“It was just like a war zone” – memories of Aceh
19 December 2024


On Boxing Day 2004, a massive earthquake struck an area off the west coast of northern Sumatra, Indonesia. The 20-metre-high waves reached Aceh in northern Sumatra in minutes, where they smashed into the coast and destroyed everything three kilometres inland. In some areas, the waves reached eight kilometres inland. These scenes were repeated elsewhere, including in Thailand and Sri Lanka.
The world watched in horror as more than 285,000 people were killed and millions more were affected in 14 countries bordering the Indian Ocean.
“It’s very hard to comprehend the tsunami because it affected 14 countries. People just disappeared.”
Kiwi Judy Owen was one of the first international delegates on the ground in Aceh after the Boxing Day Tsunami.
“In Indonesia alone you’re looking at over 100,000 people who disappeared. It’s a lot to take in,” she recalled, 20 years later.
In January 2005, Judy had 25 years of experience as a Red Cross international delegate. A registered nurse since 1974, her service record shows assignments to countless conflict zones across the world. Aceh was familiar in that way. Before being decimated by the tsunami, the region had experienced armed civil conflict for almost 30 years.
“When you have a conflict situation of 30 years, and you don’t have well-functioning services or the service structures aren’t in place, and all of a sudden you have a disaster, it’s very, very difficult for these countries to respond.”
On the ground in Aceh
Aceh from above on 30 December 2004.
Judy was part of the first International Committee of the Red Cross (ICRC) delegation to arrive in Banda Aceh, the capital of Aceh province, in January 2005.
“I was shocked when I first arrived there. It was absolutely appalling, especially around the coastal area where the tsunami had come in. It was just like a war zone. Everything was just completely taken out.”
Shortly after arriving in Aceh, Judy was shown videos shot by local people after the tsunami made landfall.
“There were people in the city block who managed to get up to the second or third floor, and the water coming in was extremely high.
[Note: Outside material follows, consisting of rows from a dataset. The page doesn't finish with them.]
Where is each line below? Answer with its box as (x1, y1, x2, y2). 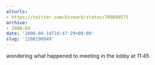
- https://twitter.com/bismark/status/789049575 (6, 14, 129, 20)
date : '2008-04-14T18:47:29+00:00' (6, 31, 94, 37)
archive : (6, 19, 28, 25)
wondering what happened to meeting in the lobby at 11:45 (6, 53, 150, 59)
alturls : (6, 8, 28, 15)
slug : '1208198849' (6, 36, 55, 42)
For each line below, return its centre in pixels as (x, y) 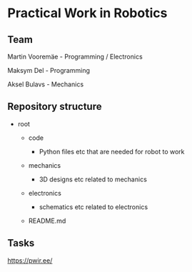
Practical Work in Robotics (87, 13)
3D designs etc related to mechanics (93, 179)
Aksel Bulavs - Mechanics (46, 84)
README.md (47, 221)
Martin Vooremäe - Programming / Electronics (75, 56)
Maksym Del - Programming (49, 70)
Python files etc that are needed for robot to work (112, 151)
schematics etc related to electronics (94, 207)
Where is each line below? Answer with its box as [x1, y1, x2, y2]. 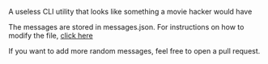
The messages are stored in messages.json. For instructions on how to [8, 22, 245, 31]
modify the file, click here [8, 31, 93, 40]
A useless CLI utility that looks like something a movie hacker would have [8, 7, 253, 16]
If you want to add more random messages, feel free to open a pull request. [8, 46, 261, 55]
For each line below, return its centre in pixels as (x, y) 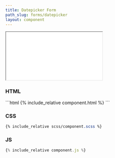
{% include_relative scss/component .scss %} (54, 126)
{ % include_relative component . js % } (46, 150)
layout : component (25, 19)
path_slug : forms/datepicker (36, 15)
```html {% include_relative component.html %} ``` (58, 103)
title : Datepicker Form (31, 10)
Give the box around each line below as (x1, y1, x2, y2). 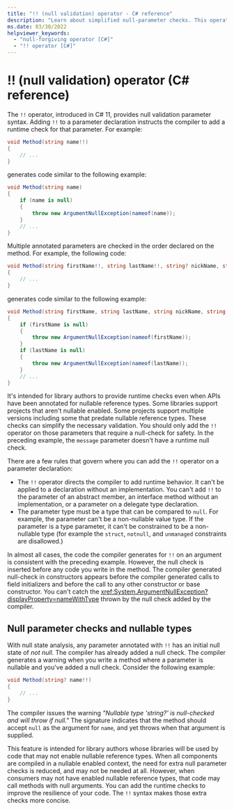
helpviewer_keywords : (7, 29, 70, 37)
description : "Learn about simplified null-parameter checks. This (7, 17, 208, 24)
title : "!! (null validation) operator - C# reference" (7, 10, 173, 17)
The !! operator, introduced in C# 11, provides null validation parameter (7, 110, 212, 118)
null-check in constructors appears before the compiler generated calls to (7, 573, 219, 581)
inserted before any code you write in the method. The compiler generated (7, 565, 221, 574)
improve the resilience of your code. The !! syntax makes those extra (7, 788, 207, 797)
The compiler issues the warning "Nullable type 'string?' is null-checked (7, 708, 214, 717)
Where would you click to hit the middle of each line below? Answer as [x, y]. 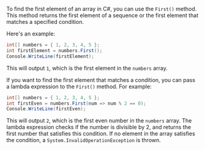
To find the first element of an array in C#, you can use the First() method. [102, 9]
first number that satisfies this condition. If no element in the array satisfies [101, 133]
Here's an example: [31, 34]
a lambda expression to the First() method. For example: [79, 86]
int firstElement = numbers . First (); [54, 51]
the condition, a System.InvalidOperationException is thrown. [84, 140]
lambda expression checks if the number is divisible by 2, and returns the [99, 127]
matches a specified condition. [45, 22]
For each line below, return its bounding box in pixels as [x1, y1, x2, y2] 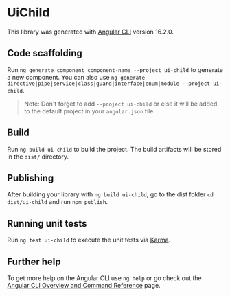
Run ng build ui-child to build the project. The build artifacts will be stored [7, 145, 222, 153]
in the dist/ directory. [7, 152, 69, 161]
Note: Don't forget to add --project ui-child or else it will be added [23, 100, 218, 108]
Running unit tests [7, 218, 87, 229]
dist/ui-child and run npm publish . [7, 198, 108, 206]
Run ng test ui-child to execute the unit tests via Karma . [7, 236, 171, 244]
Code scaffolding [7, 47, 82, 59]
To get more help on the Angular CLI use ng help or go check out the [7, 274, 202, 282]
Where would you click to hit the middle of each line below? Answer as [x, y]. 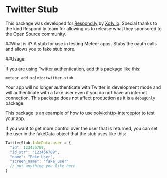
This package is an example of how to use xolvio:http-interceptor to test [80, 113]
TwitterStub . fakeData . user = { [38, 143]
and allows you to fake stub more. [40, 49]
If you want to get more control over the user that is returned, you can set [81, 128]
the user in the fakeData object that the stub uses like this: [66, 133]
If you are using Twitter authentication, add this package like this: [73, 69]
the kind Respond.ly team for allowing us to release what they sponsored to [84, 28]
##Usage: [16, 58]
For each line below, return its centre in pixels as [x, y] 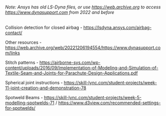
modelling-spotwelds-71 [30, 103]
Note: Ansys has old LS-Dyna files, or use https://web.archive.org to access [83, 7]
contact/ [14, 33]
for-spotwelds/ [20, 108]
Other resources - [24, 43]
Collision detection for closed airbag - [44, 28]
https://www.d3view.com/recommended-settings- [110, 103]
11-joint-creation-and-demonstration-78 [46, 88]

If you were caught up in it there was no way you were going to survive, because you would have been crushed by a car or a building. It was a very, very powerful wall of water.”
Judy and her ICRC colleagues got to work. This included making sure that health centres had enough supplies, that tracing services for missing people were set up, and they established the welfare of people held in detention because of the conflict.
The legacy of Boxing Day 2004

Indonesian Red Cross volunteers removing human remains in Aceh, January 2005.
After Aceh, Judy continued to work in conflict zones with ICRC for the next 15 years before retiring from international assignments at the beginning of 2020. She remains one of our longest serving delegates, with 40 years of experience helping the victims of war across Europe, the Middle East, Africa, and Asia.
Recovery from the tsunami was a long process. The first Red Cross search and rescue teams were mobilised in Aceh in December 2004. The last project in the recovery operation — a major infrastructure project that brings piped water to coastal towns in Sri Lanka — was completed five years later. Where there was little or no tsunami warning systems, there are now, so no community should face the potentially catastrophic forces of a tsunami with no warning again.
Many communities are now stronger, more resilient, and better able to face the risks posed by future hazards. Houses can be rebuilt, but scars remain for people who survived and few people alive at that time will ever forget the disaster.